[Stored data]
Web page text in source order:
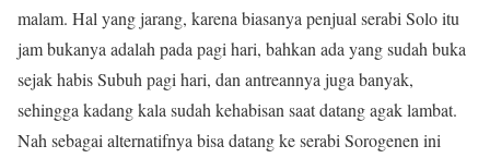
malam. Hal yang jarang, karena biasanya penjual serabi Solo itu
jam bukanya adalah pada pagi hari, bahkan ada yang sudah buka
sejak habis Subuh pagi hari, dan antreannya juga banyak,
sehingga kadang kala sudah kehabisan saat datang agak lambat.
Nah sebagai alternatifnya bisa datang ke serabi Sorogenen ini

#### [Assigned task]
Note how many lines of the entries contain the string "serabi", then give that number by itself.

#### [Task result]
2